Technology is a trigger for me.  Sorry, I mean glitchy technology is a trigger because here we go again, but when I believe in something to be optimally working for multiple reasons like say, what I spent on this Mac Book PRO (it says Pro, does this not mean professional?), or the Apple brand, or the relative newness of this product, or the functional expectations I have for a pretty standard application like Photos I could go full-psycho when these aren’t working as they “should”.

I majority of my early suffering of this tech saga was rooted again in the narrative of what I think should be happening here.  I have talked to three different advisors, we have tried many different things, Ive spent over 10 hours of phone calls trying to solve this, now my photos will be recovered. Nope.  It’s Apple. Now I am working with an “executive advisor”…they are genius.  They can fix anything.  Nope.  I have a “Time Machine” set up on my device, this is fool proof, it will save my ass if something like losing all your precious photos happens.  Nope.  With every fail, with every phone call, with every click, download, upload, repair, reformat and a bunch of other shit I have no clue about, this time surely, a full week later and hours upon hours of troubleshooting, my photos will be restored.  No sorry, actually Sarah, this is not the reality that seems to be playing out right now.  It’s time to detach from the ideation that this time-consuming, challenging process coupled with the fact that you have tons of self-love to draw on and the idea that you are karmically a good human being that attracts positive energy makes you for all intents and purposes, immune to this particular drama ending with failure. Nope, it does not.

I breathe and I let go a little bit more, every phone call.  I have trained my survival response to rest in what is rather than go into a frenzy mimicking (I mean, hopefully its just a mimic?) of what initially felt like a jammer rising in my chest. My husband is also worried this whole thing might be my demise.  Death by Apple, full cardiac arrest.

Attachment is difficult, when you’ve clung to it like a life raft for so long that you believe you will sink to the bottom again should you let go.  The thing is, I have to remember I am an incredibly strong swimmer, I’ve been building my endurance, my strength, my efficiency for nearly a decade.  It’s time to let go of how I think things should be.  And just instead, be.

The silver lining is, in all the sad things I shared earlier, there has been a silver lining.

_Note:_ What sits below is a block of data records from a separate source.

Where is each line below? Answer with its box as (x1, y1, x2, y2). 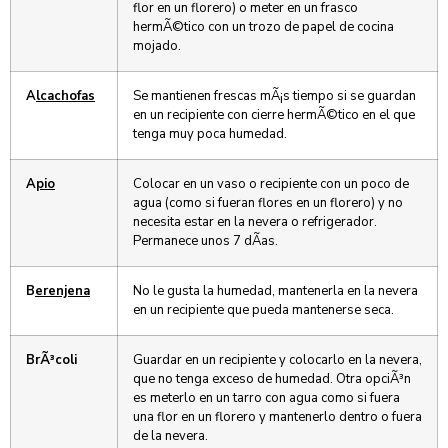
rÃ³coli (35, 351, 77, 370)
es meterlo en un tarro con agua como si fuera (133, 389, 400, 408)
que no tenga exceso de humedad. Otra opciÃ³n (133, 370, 411, 389)
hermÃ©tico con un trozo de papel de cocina (133, 18, 394, 37)
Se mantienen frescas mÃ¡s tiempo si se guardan (133, 87, 416, 106)
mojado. (133, 37, 181, 56)
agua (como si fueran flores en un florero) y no (133, 194, 403, 213)
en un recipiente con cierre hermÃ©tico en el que (133, 106, 415, 125)

It has sometimes taken a while to shine through, but each and every story that seemed like a sad one in the moment, that parts of me still mourn and feel deeply even now today, become my greatest teachers and then I grow a bit more, I awaken further, I see things differently like an updated prescription in my glasses, sharper and keener mixed with reverence of what I had been missing to this point in my life.

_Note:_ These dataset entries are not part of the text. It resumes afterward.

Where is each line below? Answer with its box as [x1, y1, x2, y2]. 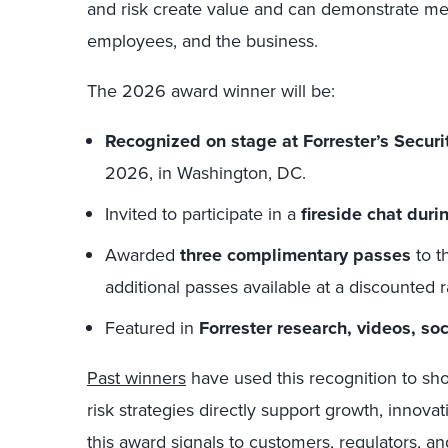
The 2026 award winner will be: [87, 78, 335, 105]
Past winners [87, 365, 186, 392]
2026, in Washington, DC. [105, 160, 306, 187]
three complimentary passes [180, 242, 411, 269]
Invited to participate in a [105, 201, 301, 228]
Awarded [105, 242, 180, 269]
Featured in [105, 315, 199, 342]
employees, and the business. [87, 28, 318, 55]

We have healed as a family with the losses of loved ones.  This I can’t underline, bold and highlight enough.  Our relationship with my Mother-in-law is loving and supportive and all we want for each other is happiness and well-being.  Because of that, she is thriving and finding a new way to be in her world.  My husband and I have forged a deep, loving and accepting relationship with each other because of the trust we’ve built in learning to be vulnerable with each other.  He just shared with me yesterday that although he may no the able to release emotions the way I do so readily, he appreciated the way I cried for the both of us when we talked about his Dad the other night.  I am yet to see the full benefits of how these relationship models will affect how our son perceives his world.  And Lucy can no longer lay next to me while I write, but Scout already knows how to do this because I had space in my heart and life to teach her.  As soon as I began my first words this morning she laid down ready for the long haul, with patient hopes to get me out for a walk this morning once the rain stopped.  And perfect timing, wouldn’t you know, it has.  It always stops eventually, that’s not an attachment I’m ready to part with.  Sorry Noah and your Ark of stranded animals, just sayin. Work in progress.